(Маленькое отступление на тему национализма, чуть ехидное. Ярый польский националист пан Сенкевич не имел в жилах ни капли собственно польской крови. Мать у него – литвинка, отец – потомок когда-то осевших в Польше татар. С националистами в самых разных странах так частенько случается.)
Вернемся в середину XVII века, на берега Днепра. Правобережную (т. е. Западную) Украину Речь Посполитая удерживала за собой прочно. После Люблинской унии началась форменная колонизация ее поляками. Задачу полякам облегчало то, что русская православная знать, как ее собратья во многих странах, думала в первую очередь о собственном благе – и ради сохранения своих порою огромных земельных владений и нешуточных дворянских привилегий в большинстве своем перешла в католичество, понемногу ополячилась, а ее потомки уже были верными вассалами польской короны.
А вот на Левобережье (нынешней Восточной Украине) существовали, конечно, не государства, но две относительно независимых области: так называемая Гетманская Украина (гораздо менее известная большинству) и Запорожская Сечь, известная значительно больше. Население Гетманщины в значительной степени состояло из казаков, а Запорожская Сечь – целиком из них. На Гетманщине хватало простых землепашцев и ремесленников, а вот Сечь никакого хозяйства не вела (кроме разве что винокурения) и занималась исключительно «козакованием», то есть набегами на соседей.
«Вольное козачество» постепенно сформировалось как раз в Диком поле, пусть никому не принадлежавшем, но и не безлюдном вовсе. Природа пустот, как известно, не терпит, и эти места привлекали немало рискового народа, которому нравились как раз полное безвластие и возможность жить вольно. Часть из них существовала охотой и рыбной ловлей, пряча свои хибарки в глубоких оврагах и других потаенных местах, чтобы не привлекать внимания татар (что красочно описано у Сенкевича в «Огнем и мечом»). Другая, пожалуй что, большая часть, подобное «растительное» существование презирала. Для людей определенного склада гораздо интереснее было жить грабежами – в тех местах и татары гоняли свои стада, и купцы частенько проезжали, так что поживиться было где и чем…
Постепенно, в течение десятилетий из тех, кто промышлял не удочкой или сохой, а саблей, сложилась немаленькая группировка, именовавшая себя «казаками». Слово «казак» вообще-то тюркское, но ничего удивительного в этом нет: среди казаков хватало и тюрок, обосновавшихся в Диком поле из-за того же стремления к абсолютной вольности. Не зря в свое время у турок был отмечен интересный обычай: захваченных в плен казаков они сразу же сортировали на славян и тюрок. Первым обычно без затей рубили головы, а вот вторым приходилось помучиться…

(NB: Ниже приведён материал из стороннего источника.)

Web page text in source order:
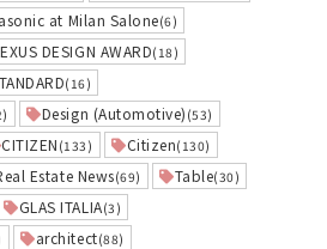
at Milan Salone(6)
DESIGN AWARD(18)
(16)
Design (Automotive) (53)
CITIZEN (133) Citizen(130)
Estate News(69) Table(30)
GLAS ITALIA(3)
architect(88)
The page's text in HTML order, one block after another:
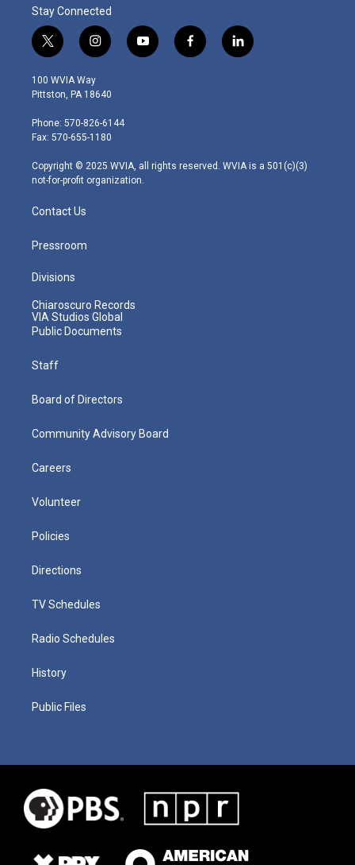
Stay Connected
t
w
i
t
e
r
i
n
s
t
g
r
m
y
o
f
a
l
i
100 WVIA Way
Pittston, PA 18640
Phone: 570-826-6144
Fax: 570-655-1180
Copyright © 2025 WVIA, all rights reserved. WVIA is a 501(c)(3)
not-for-profit organization.
Contact Us
Pressroom
Divisions
Chiaroscuro Records
VIA Studios Global
Public Documents
Staff
Board of Directors
Community Advisory Board
Careers
Volunteer
Policies
Directions
TV Schedules
Radio Schedules
History
Public Files
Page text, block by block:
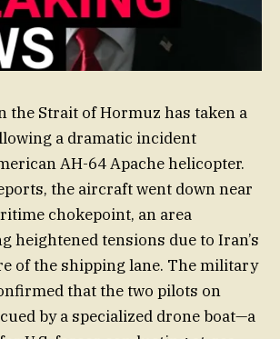
the Strait of Hormuz has taken a
a dramatic incident
AH-64 Apache helicopter.
the aircraft went down near
chokepoint, an area
heightened tensions due to Iran’s
of the shipping lane. The military
that the two pilots on
by a specialized drone boat—a
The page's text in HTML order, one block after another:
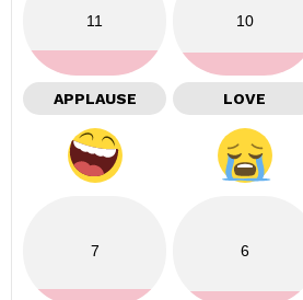
11
APPLAUSE
10
LOVE
7 6
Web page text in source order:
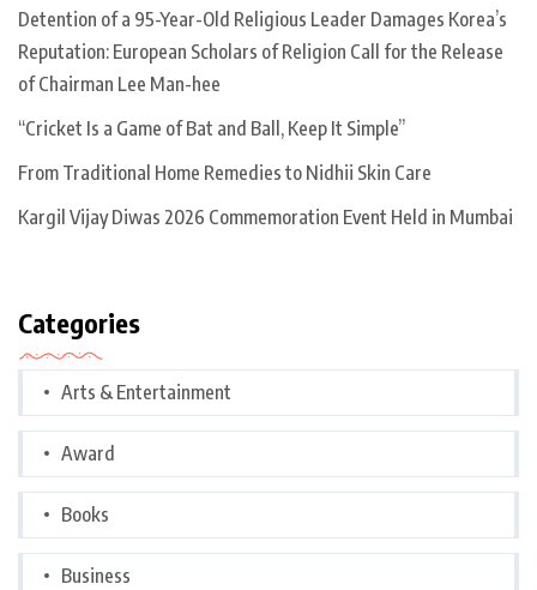
Detention of a 95-Year-Old Religious Leader Damages Korea’s
Reputation: European Scholars of Religion Call for the Release
of Chairman Lee Man-hee
“Cricket Is a Game of Bat and Ball, Keep It Simple”
From Traditional Home Remedies to Nidhii Skin Care
Kargil Vijay Diwas 2026 Commemoration Event Held in Mumbai
Categories
Arts & Entertainment
Award
Books
Business
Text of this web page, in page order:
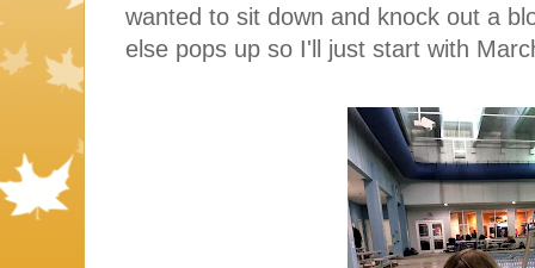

Запорожская Сечь являла собой образец совершеннейшей демократии: предводителей-атаманов выбирали всеобщим голосованием. Правда, это еще не означает, что голосование проходило чинно-благородно, – сплошь и рядом в сопровождении ожесточенной перебранки, а то и драк, как на кулачках, так и на саблях. Знаменитый впоследствии службой у Петра I шотландец Патрик Гордон, оказавшийся свидетелем одной из «предвыборных кампаний», подробно описал в своих мемуарах, как сторонники двух кандидатов схватились столь ожесточенно, что разнять их уговорами не было никакой возможности. Некий казачий полковник прекратил это безобразие, лишь велев бросить в дерущихся несколько ручных гранат – примитивных по сравнению с нынешними, но достаточно убойных. Такая вот грустно-веселая была демократия…
Правда, выборного атамана в любой момент, если чем-то пришелся не по нраву, могли сбросить столь же легко, как и выбрали, а то и «посадить в воду», иначе говоря – утопить как котенка. Подобная ситуация моментальной смены власти подробно описана Гоголем: прибывшему в Сечь Тарасу Бульбе категорически не понравился тогдашний атаман – поскольку запрещал казакам ходить в набеги на татар, ссылаясь на то вздорное обстоятельство, что с ними был заключен мирный договор. «Да какие ж с басурманами могут быть договоры?» – с циничным простодушием взревел славный Тарас и «пошел в народ»: выкатил пару бочек горилки, провел разъяснительную работу… Очень быстро произошли новые выборы, в результате которых появился новый атаман, соглашавшийся с Тарасом, что с басурманами никаких договоров не может быть в принципе, а потому – хлопцы, на конь!
В Гетманщине, где существовала кое-какая администрация и подобие писаного законодательства, было гораздо меньше буйства и «шалостей», но и гетман был фигурой выборной – и, как в Сечи, мог волей избирателей лишиться своего поста, правда, в результате более сложных процедур, чем те предвыборные технологии, которые применял Тарас Бульба.